As the MICRO conference came to a close, my thoughts were stimulated toward new projects and undertakings. One task in particular was developing a ray tracer as an additional workload for my research. The first cause for specifically a ray tracer is that I developed one in C many years ago that used now deprecated libraries. Secondly, prior to my last paper deadline, another professor suggested ray tracers as having many useful characteristics. So I've been porting my old code from C to C#. This series of posts will discuss some design decisions relating to the porting, additional optimizations that have been introduced, and other interesting headaches / pitfalls.

On the first order, porting the implementations was fairly straight forward. The original code had some level of object-oriented (OO) design with triangles and spheres both encapsulated within "ray objects" (see Object Oriented C Part1). But much of the implementation was a mangled mess. For example, both colors and positions were represented by float triplets. And so, some glue logic was required to convert from the ARGB color mode into the float space used by the tracer. But being object-oriented, I could setup type conversions and operator overloads that significantly reduced the inelegance of the original implementation.
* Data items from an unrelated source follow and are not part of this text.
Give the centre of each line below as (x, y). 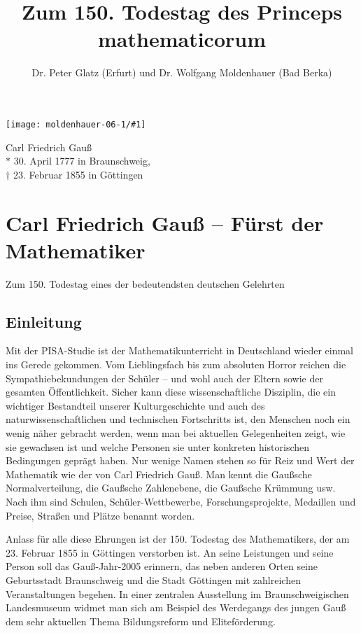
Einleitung (44, 321)
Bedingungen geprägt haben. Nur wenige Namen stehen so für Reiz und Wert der (180, 460)
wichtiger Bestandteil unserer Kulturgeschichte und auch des (135, 405)
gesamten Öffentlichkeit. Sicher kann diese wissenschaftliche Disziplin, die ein (171, 392)
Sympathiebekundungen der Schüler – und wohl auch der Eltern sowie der (164, 378)
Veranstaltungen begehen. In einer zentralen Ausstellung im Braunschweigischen (177, 593)
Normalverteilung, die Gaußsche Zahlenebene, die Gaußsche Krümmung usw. (171, 488)
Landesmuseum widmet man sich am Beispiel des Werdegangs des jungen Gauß (176, 607)
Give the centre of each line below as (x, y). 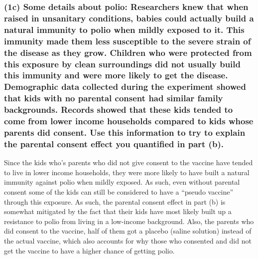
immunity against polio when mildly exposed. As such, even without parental (122, 182)
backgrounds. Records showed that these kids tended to (119, 110)
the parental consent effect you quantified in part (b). (114, 143)
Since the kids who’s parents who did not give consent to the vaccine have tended (129, 162)
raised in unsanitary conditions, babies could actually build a (129, 18)
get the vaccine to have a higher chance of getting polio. (89, 250)
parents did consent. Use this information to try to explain (125, 132)
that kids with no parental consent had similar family (114, 98)
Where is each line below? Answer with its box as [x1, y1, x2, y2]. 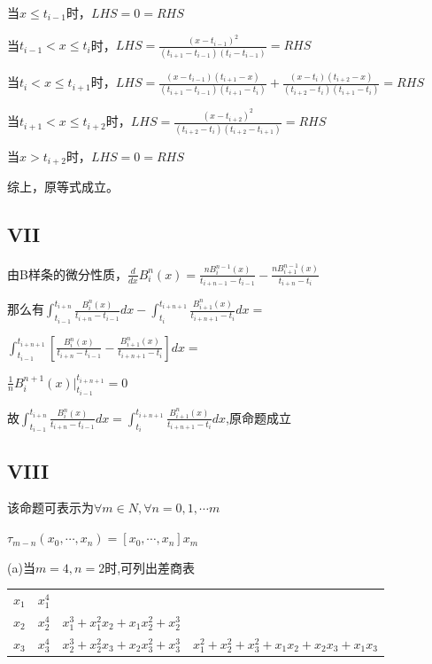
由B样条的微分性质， [7, 264, 127, 283]
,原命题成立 [226, 408, 292, 426]
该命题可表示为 [7, 498, 94, 517]
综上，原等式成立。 [7, 177, 119, 196]
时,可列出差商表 [104, 558, 196, 576]
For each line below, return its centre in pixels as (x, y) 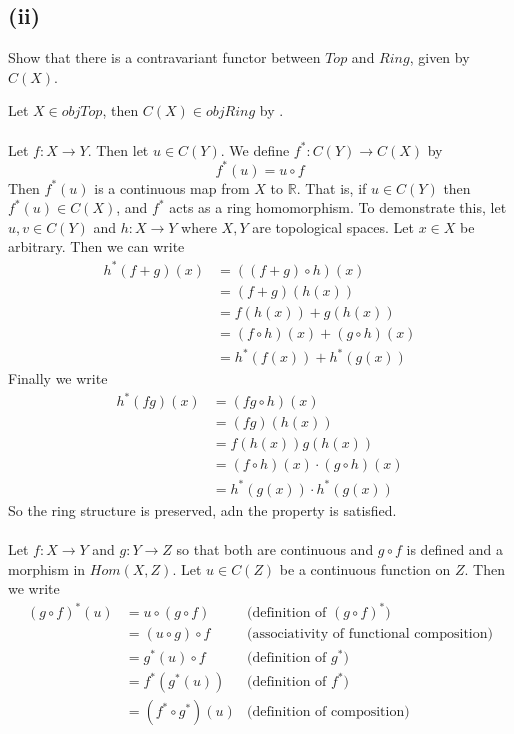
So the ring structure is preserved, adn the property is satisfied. (202, 509)
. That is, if (331, 187)
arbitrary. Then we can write (96, 246)
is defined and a (455, 549)
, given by (439, 57)
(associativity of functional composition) (370, 634)
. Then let (118, 149)
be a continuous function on (365, 568)
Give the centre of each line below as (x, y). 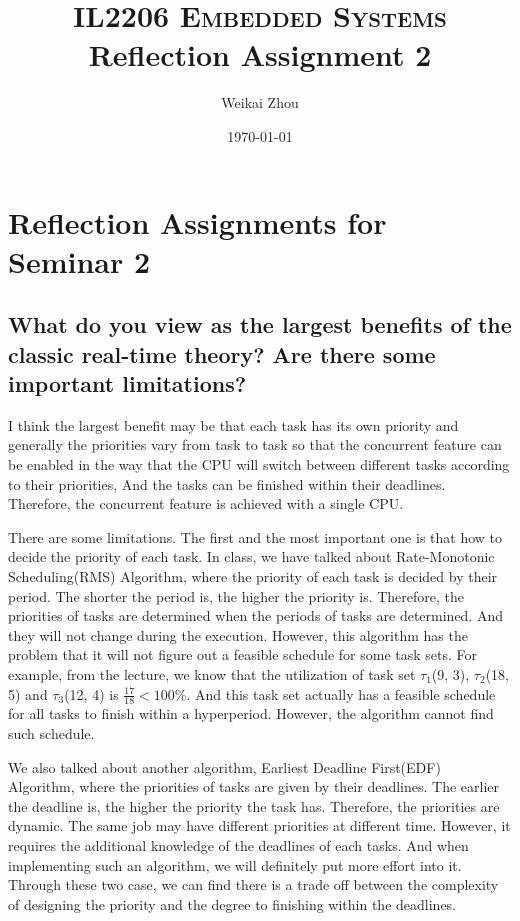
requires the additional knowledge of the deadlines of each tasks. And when (238, 844)
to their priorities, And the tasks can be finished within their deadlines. (227, 483)
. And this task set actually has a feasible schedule (341, 693)
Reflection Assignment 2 (260, 54)
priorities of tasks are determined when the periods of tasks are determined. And (256, 615)
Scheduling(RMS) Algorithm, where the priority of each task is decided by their (253, 576)
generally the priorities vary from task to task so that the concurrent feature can (255, 444)
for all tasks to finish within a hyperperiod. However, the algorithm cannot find (251, 713)
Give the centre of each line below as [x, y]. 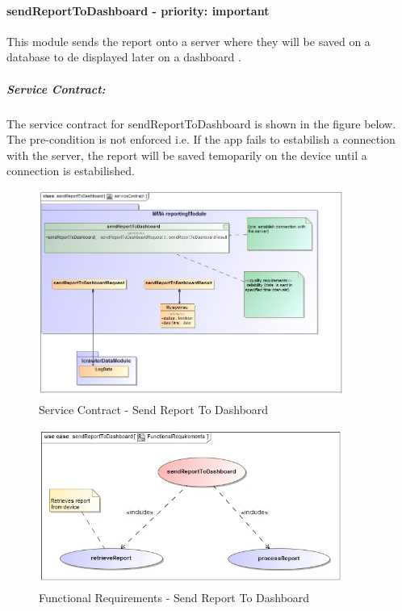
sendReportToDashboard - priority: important [138, 10]
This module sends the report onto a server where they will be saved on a [188, 41]
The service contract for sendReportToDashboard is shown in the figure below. [201, 123]
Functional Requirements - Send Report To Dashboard [174, 598]
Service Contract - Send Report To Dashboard [154, 409]
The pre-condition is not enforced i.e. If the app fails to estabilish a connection [201, 139]
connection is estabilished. [71, 171]
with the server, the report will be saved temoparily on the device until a [187, 155]
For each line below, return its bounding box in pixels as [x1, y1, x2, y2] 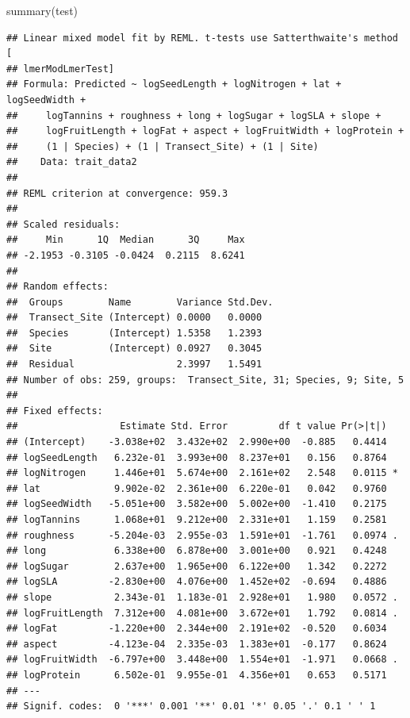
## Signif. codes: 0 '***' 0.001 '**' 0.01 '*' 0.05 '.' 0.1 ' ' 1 [6, 701, 376, 712]
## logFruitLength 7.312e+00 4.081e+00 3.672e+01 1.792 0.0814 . [6, 607, 398, 619]
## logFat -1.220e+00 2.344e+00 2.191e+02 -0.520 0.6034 [6, 623, 387, 635]
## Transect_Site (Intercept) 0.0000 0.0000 [6, 312, 262, 324]
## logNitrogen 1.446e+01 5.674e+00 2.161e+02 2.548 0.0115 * [6, 467, 398, 479]
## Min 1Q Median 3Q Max [6, 234, 245, 246]
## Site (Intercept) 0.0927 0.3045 [6, 343, 262, 355]
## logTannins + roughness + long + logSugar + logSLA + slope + [6, 109, 381, 121]
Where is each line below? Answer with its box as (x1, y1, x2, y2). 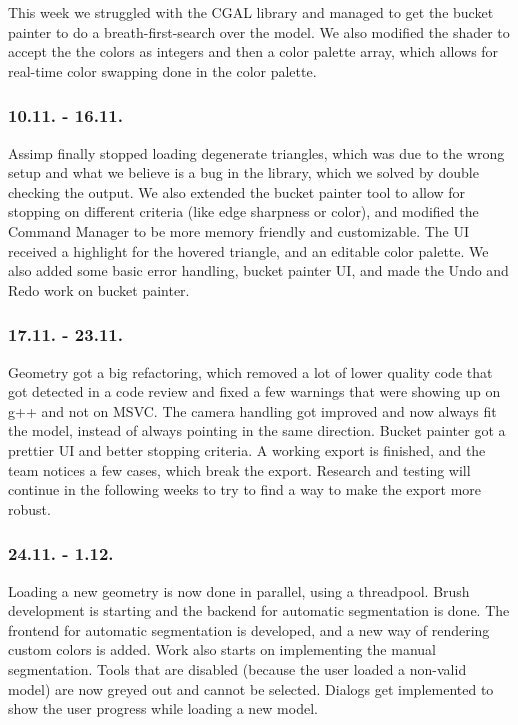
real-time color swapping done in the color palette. (8, 60, 317, 81)
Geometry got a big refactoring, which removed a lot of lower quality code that (8, 361, 493, 382)
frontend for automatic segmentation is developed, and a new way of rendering (8, 619, 490, 640)
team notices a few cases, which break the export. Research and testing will (8, 459, 471, 480)
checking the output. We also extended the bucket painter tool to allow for (8, 181, 466, 202)
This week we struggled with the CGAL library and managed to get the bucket (8, 2, 494, 22)
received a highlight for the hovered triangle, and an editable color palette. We (8, 240, 489, 261)
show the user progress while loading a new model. (8, 698, 318, 719)
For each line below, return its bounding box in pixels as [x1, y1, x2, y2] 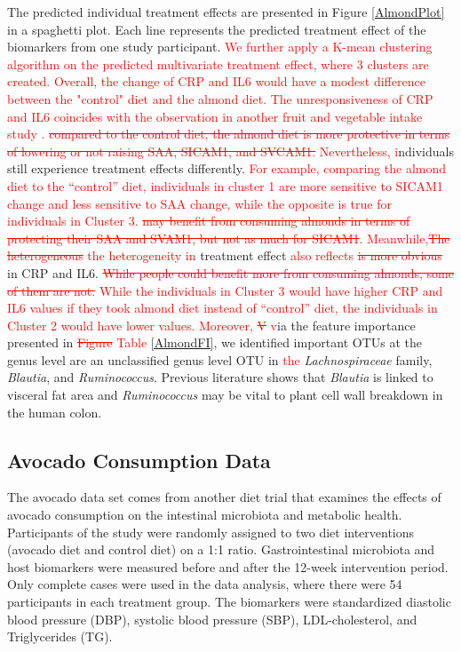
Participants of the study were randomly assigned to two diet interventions [7, 522, 415, 541]
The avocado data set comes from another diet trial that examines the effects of [7, 488, 441, 506]
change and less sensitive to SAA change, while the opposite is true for [7, 194, 392, 212]
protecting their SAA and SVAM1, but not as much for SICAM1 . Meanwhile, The [7, 228, 450, 247]
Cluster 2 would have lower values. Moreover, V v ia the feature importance [7, 315, 416, 334]
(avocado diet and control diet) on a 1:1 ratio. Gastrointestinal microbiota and [7, 540, 435, 559]
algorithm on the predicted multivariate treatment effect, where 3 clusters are [7, 54, 429, 73]
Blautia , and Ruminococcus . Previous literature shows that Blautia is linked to [7, 368, 433, 386]
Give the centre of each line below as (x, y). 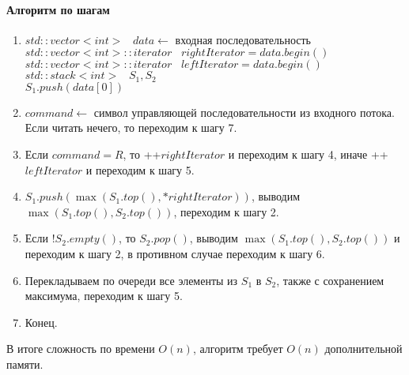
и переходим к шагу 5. (140, 169)
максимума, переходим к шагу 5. (104, 296)
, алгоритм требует (238, 349)
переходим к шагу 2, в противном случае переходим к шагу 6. (175, 253)
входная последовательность (243, 39)
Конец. (41, 322)
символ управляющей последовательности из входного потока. (244, 112)
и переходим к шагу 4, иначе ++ (308, 154)
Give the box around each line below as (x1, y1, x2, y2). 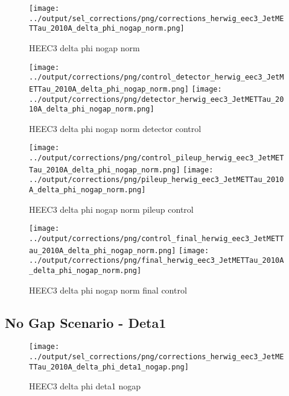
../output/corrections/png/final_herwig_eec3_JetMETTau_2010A (29, 256, 284, 265)
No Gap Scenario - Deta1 (5, 313, 167, 332)
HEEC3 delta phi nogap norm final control (29, 283, 187, 296)
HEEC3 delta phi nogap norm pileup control (29, 203, 194, 215)
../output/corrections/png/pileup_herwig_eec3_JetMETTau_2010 (29, 175, 284, 184)
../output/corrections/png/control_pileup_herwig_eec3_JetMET (29, 154, 284, 163)
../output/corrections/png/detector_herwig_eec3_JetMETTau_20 (29, 95, 284, 104)
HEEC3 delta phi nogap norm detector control (29, 122, 202, 134)
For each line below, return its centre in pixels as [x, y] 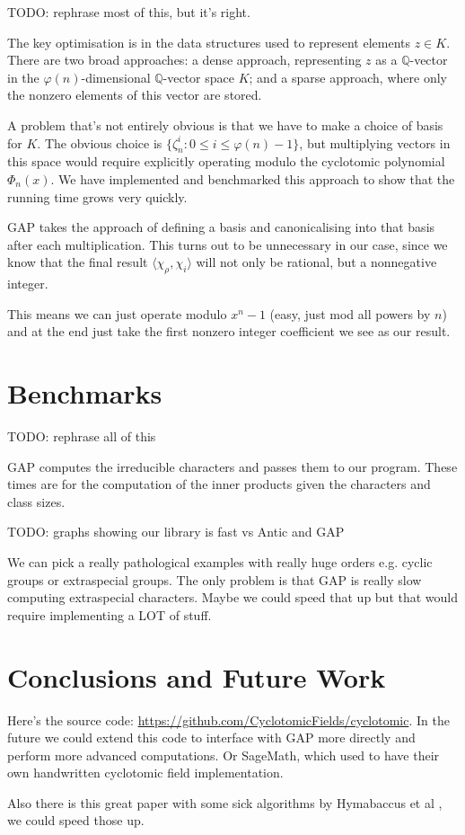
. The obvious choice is [100, 142]
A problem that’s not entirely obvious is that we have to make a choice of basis [225, 124]
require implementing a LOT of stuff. [110, 614]
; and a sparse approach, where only [348, 77]
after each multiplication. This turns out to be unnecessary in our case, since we [228, 244]
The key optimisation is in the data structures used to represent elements [209, 42]
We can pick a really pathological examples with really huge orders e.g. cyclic [220, 562]
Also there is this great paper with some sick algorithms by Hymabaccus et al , [225, 802]
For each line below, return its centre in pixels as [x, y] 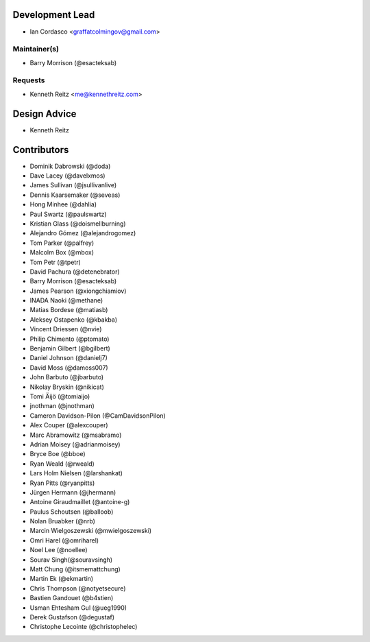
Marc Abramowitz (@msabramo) [76, 435]
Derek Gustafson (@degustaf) [72, 617]
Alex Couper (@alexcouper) [69, 425]
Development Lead [54, 15]
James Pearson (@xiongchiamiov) [78, 291]
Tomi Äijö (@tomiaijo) [60, 396]
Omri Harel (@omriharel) [64, 540]
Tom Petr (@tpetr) [56, 262]
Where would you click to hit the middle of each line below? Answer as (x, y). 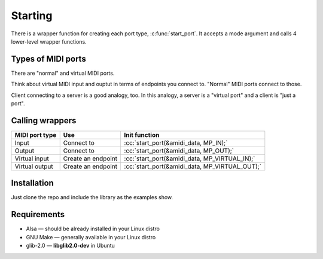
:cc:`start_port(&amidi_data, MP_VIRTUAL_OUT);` (193, 166)
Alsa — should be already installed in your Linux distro (93, 229)
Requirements (38, 214)
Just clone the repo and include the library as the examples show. (92, 197)
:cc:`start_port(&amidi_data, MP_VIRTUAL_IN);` (190, 159)
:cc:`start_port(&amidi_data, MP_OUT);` (179, 151)
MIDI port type (36, 135)
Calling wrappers (44, 121)
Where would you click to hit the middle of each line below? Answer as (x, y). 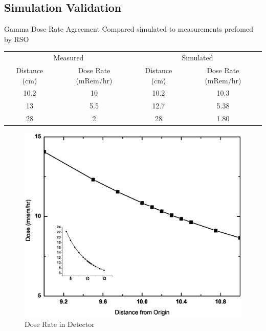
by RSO (17, 39)
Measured (69, 58)
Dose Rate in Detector (60, 324)
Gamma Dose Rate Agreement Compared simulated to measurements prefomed (129, 29)
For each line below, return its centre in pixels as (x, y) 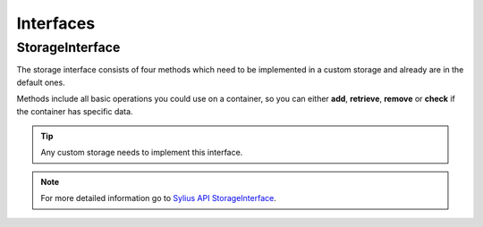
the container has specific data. (75, 111)
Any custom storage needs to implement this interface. (142, 153)
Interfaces (56, 23)
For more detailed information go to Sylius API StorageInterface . (158, 198)
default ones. (41, 82)
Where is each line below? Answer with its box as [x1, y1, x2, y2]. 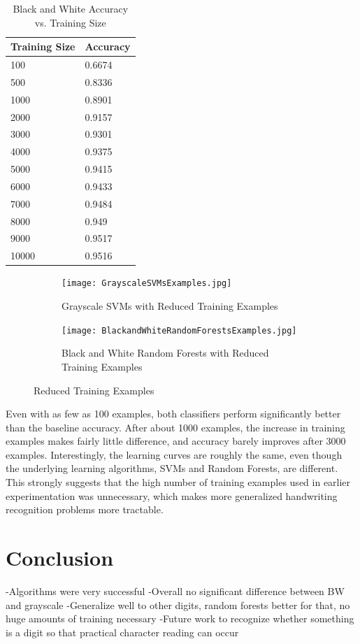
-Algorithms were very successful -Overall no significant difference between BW [6, 583, 345, 598]
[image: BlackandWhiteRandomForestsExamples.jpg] [62, 325, 297, 336]
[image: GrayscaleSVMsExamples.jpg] [62, 278, 232, 289]
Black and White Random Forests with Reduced [62, 345, 269, 360]
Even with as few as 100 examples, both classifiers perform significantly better [6, 406, 341, 421]
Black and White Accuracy [13, 1, 129, 15]
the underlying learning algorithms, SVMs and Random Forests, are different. [6, 461, 338, 475]
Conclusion [6, 543, 114, 572]
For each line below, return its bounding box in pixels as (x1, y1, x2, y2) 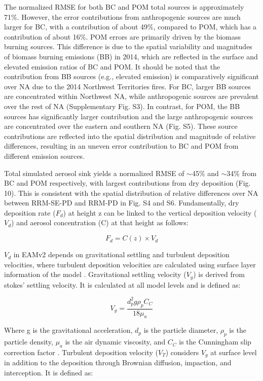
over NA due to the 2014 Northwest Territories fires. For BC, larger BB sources (4, 81, 251, 91)
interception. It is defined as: (4, 367, 93, 378)
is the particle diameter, (143, 325, 218, 335)
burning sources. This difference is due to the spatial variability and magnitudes (4, 41, 252, 52)
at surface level (210, 347, 257, 358)
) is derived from (193, 269, 245, 280)
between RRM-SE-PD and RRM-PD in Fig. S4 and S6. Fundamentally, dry (4, 197, 239, 208)
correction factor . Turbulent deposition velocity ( (4, 347, 158, 358)
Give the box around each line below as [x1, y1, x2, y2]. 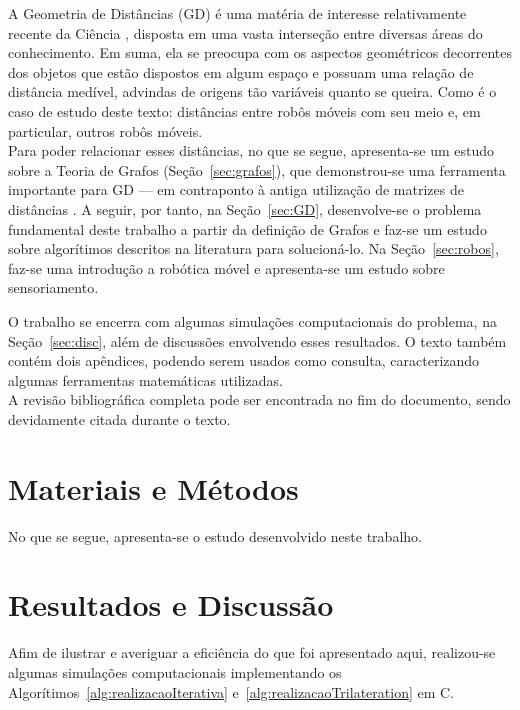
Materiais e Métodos [8, 467, 299, 508]
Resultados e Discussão [8, 584, 334, 625]
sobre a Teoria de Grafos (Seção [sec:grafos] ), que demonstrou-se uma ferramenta [8, 159, 506, 180]
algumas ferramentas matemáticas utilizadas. [8, 369, 283, 390]
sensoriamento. [8, 277, 99, 298]
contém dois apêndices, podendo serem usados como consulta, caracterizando [8, 350, 480, 371]
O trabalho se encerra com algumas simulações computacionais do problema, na [8, 310, 497, 331]
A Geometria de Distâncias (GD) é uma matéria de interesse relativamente [8, 3, 467, 23]
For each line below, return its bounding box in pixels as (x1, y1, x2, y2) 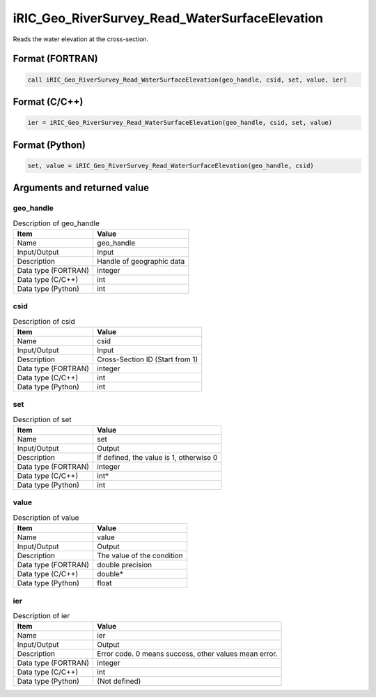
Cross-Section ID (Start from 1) (97, 354, 198, 364)
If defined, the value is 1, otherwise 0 (97, 453, 218, 463)
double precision (97, 560, 152, 570)
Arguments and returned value (13, 182, 150, 194)
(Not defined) (97, 677, 141, 687)
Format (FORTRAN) (13, 53, 98, 65)
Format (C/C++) (13, 96, 84, 107)
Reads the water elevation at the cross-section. (13, 35, 149, 43)
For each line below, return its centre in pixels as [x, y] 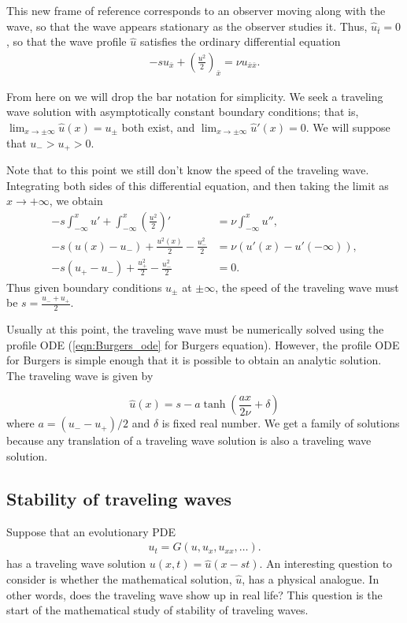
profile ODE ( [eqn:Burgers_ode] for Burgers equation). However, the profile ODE [203, 344]
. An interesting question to [326, 563]
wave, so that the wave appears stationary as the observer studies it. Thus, [187, 26]
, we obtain [76, 201]
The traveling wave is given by [80, 375]
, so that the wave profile [67, 41]
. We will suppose [348, 127]
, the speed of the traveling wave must [307, 287]
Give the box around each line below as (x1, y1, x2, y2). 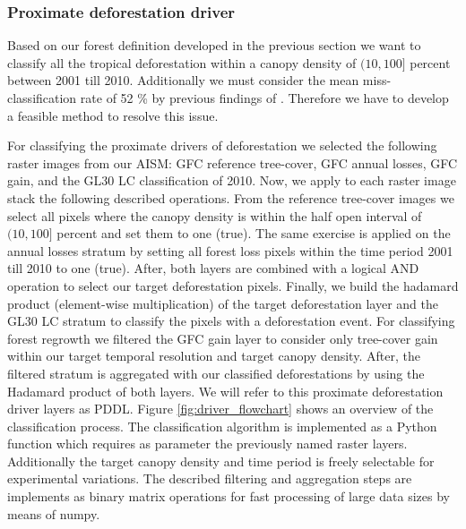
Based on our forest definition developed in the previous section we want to (7, 36, 421, 55)
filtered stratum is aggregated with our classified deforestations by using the (7, 363, 425, 382)
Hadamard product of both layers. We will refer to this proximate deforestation (7, 381, 444, 400)
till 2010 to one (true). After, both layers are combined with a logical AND (7, 259, 419, 277)
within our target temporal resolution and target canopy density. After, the (7, 346, 420, 365)
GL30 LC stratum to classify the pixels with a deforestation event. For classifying (7, 311, 455, 330)
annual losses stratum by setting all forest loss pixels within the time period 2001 (7, 241, 453, 260)
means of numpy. (7, 504, 100, 523)
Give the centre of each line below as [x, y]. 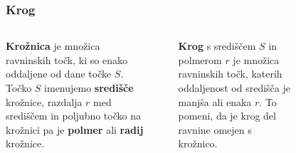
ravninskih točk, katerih [230, 74]
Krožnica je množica [53, 46]
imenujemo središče [89, 88]
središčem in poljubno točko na [73, 116]
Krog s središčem [217, 46]
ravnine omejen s [215, 129]
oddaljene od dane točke [59, 74]
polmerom [200, 59]

Now with a reasonable working port of the original code, the question arose: how to make it perform well? The original used all sorts of tricks some useful like bounding spheres around the triangles and some not, like preallocating the intermediate space. As always, there are a variety of levels of abstraction to target for performance work. My original implementation only focused on micro optimizations like avoiding memory allocations, etc. (And performance profiles showed that the largest single contributor was sqrt, but I didn't have a "fix" for that.) However, especially within a higher-level language, many of these choices are denied and so my improvements have taken first to the algorithmic level.

Two (or more) posts will yet follow. The first on finding and handling a sufficiently interesting scene to render. And the second will be focused on reducing the computations required to render this scene.

Monday, November 1, 2010

To research the unknown

As part of my duties as a graduate student, I presented some of my research on Friday. Beyond the presentation itself, which went well, an intriguing question arose: "If something is so difficult / expensive to implement that no one has written the code, then how do you know what it is?" Indeed. This is an honest criticism, how am I going to explore performance improvements to particular problems when the problems are so computationally expensive that they aren't implemented in existing applications.

Fortunately for my research, the scope of computationally expensive is still well within the feasible realm. Furthermore, many of these expensive problems are already known, and are not so far removed from the current applications as to be independent. So in the end, perhaps it isn't a horrible road block, but rather just one more piece to *research.*

For bonus points, the discussion portion of my presentation ran about the same length as my presentation itself. And spawned further emails in the subsequent days. So I'm delighted by how thought provoking (or perhaps contentious) my research is proving to be.